The problem that I am dealing with is iterative (incremental) updating, or online learning of multinomial HMM (i.e., states and outcomes are all discrete) for each new observation. Specifically, I want to keep track of the changes in the model’s estimates of state transition probabilities and emission probabilities for every new observation, when the true parameters are fixed.
There are several online estimation algorithms using EM approach, such as Online Learning with Hidden Markov Models, but I believe none exists in Bayesian paradigm.
One possible solution that I am thinking of is fitting HMM iteratively for every new observation.
For example, if I have 100 observations from a multinomial HMM sequence with fixed parameters, I may fit the model 100 times using first y_1, then [y_1, y_2], then, [y_1, y_2, y_3], …, and finally [y_1, ..., y_{100}]. Then, it would be possible to achieve estimated state transition probability at time t , A^t, and estimated emission probability at time t, B^t.
What are your thoughts about this? Do you think it is doable, or should other approaches be adopted?
This is what we’ve done in the past as it gives you the right answer.
This isn’t a problem for Bayes per se, just implementations of it using named distributions. In pure Bayes theory, the posterior after each data item can be used as the prior for the next. The problem is that in practice, there’s no way to represent those posteriors other than through sampling.
One algorithm that does this directly is sequential Monte Carlo (SMC), which Stan doesn’t support. @s.maskell is working on building SMC algorithms for Stan with better incremental proposals than the standard Metropolis, but I have no idea what the ETA is for working code.
If you are fitting a sequence of models, you might want to think about hot-starting each fit at the parameter values and adaptation values of the previous model. It should make warmup go faster if it’s a bottleneck.
@mshin: the work we are doing has been more focused on cases where the parameter of interest (eg the state transition probabilities) are themselves time-varying. Your problem is different but one that we have considered in the past (eg see here: https://livrepository.liverpool.ac.uk/3003664/1/ISMA_2016.pdf). The core idea we have explored is to use importance sampling to use samples from one posterior to provide estimates with respect to other posteriors (eg those involving a few new datapoints). Unfortunately, considering weighted samples in Stan is going to require a lot of thought, work and discussion. So, I doubt that’s going to be a core part of Stan any time soon.
@Bob_Carpenter: thanks for tagging me. I do wonder whether it would be worth my team writing a little post-processing tool for Stan that enabled users to define two models, sample (with Stan) from one and then use importance sampling to generate (weighted) samples with the second model as the target. I think @alphillips might have actually done this already, so it may just be a case of getting the code out there. It would help us think through how to use weighted samples in general (with an eye to Streaming-Stan and SMC samplers for (non-Streaming) Stan) which would seem prudent. As to the timeline for those developments, we’re hoping to get Streaming-Stan released over the next six months, but need to ensure we have all the ducks aligned beforehand: in particular, we want to get a write-up of the algorithm we are using finished and that’s turning out to be a bit more involved than we anticipated.

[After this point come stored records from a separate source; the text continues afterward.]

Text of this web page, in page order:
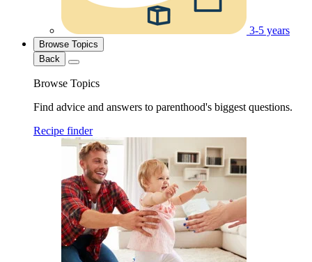
3-5 years
Browse Topics
Back
Browse Topics
Find advice and answers to parenthood's biggest questions.
Recipe finder
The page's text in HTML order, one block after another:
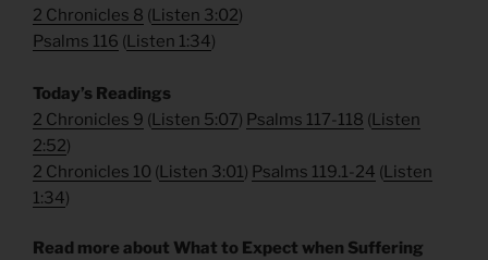
2 Chronicles 8 (Listen 3:02)
Psalms 116 (Listen 1:34)
Today’s Readings
2 Chronicles 9 (Listen 5:07) Psalms 117-118 (Listen
2:52)
2 Chronicles 10 (Listen 3:01) Psalms 119.1-24 (Listen
1:34)
Read more about What to Expect when Suffering
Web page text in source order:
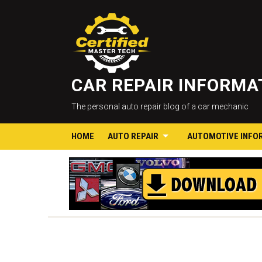
CAR REPAIR
The personal auto repair blog of a car mechanic
HOME AUTO REPAIR AUTOMOTIVE
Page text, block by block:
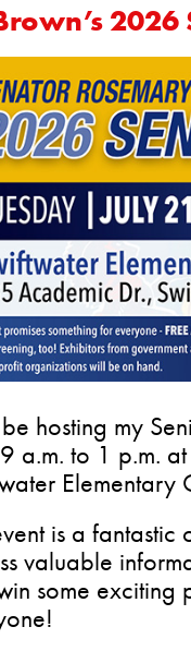
hosting my
a.m. to 1 p.m.
Elementary
is a
valuable
some exciting
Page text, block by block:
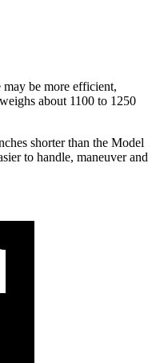
be more efficient,
about 1100 to 1250
shorter than the Model
to handle, maneuver and
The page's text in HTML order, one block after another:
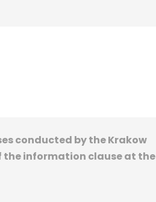
conducted by the Krakow
the information clause at the
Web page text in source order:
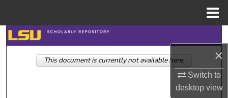
×
Switch to
desktopview
Search
Browse Collections
This document is currently not available here.
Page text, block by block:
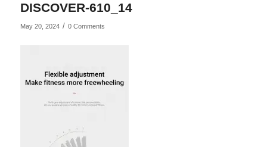
DISCOVER-610_14
May 20, 2024 / 0 Comments
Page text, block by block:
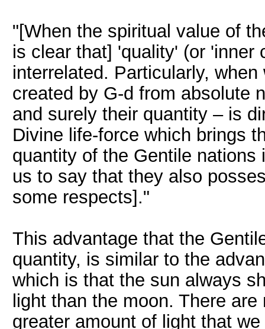
"[When the spiritual value of
is clear that] 'quality' (or 'inner
interrelated. Particularly,
created by G-d from absolute
and surely their quantity – is
Divine life-force which brings
quantity of the Gentile
us to say that they also
some respects]."
This advantage that the
quantity, is similar to the
which is that the sun always
light than the moon. There
greater amount of light that
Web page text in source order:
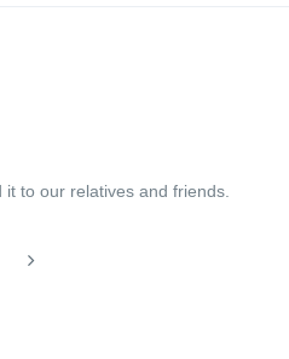
to our relatives and friends.
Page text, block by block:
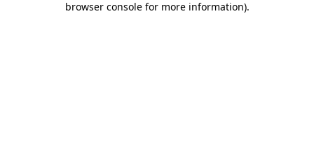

Sorry, I should have been clearer: I think we can get implementations of things that work (but are “unofficial”) out relatively relatively quickly, but making the importance sampling post-processing code and Streaming-Stan (see here for a description from StanCon2020: StanCon 2020. Talk 5: Simon Maskell. Towards an Interface for Streaming Stan - YouTube) fully supported and integral components of the Stan ecosystem is what will require a longer wait.
The delay for the importance sampling post-processing code is a software issue that we now know how to solve, but just need to devote a little time to. I think that’ll get resolved pretty quickly given that we know there is at least one more person that we thought who is interested (thanks!). In terms of Streaming-Stan, we want to write up our algorithm and that paper’s not finalised yet.
I’m aware of a few efforts to make generic SMC samplers and particle filters accessible to users (eg the Julia library you linked to), but I’ve not seen anyone else working towards something that is likely to work well generically: for me, NUTS is the key thing that means that Stan is useful and, while we need something similar for dynamic models, the other developments I’ve seen have adopted approaches that I’d expect to work well in certain settings but not in all settings.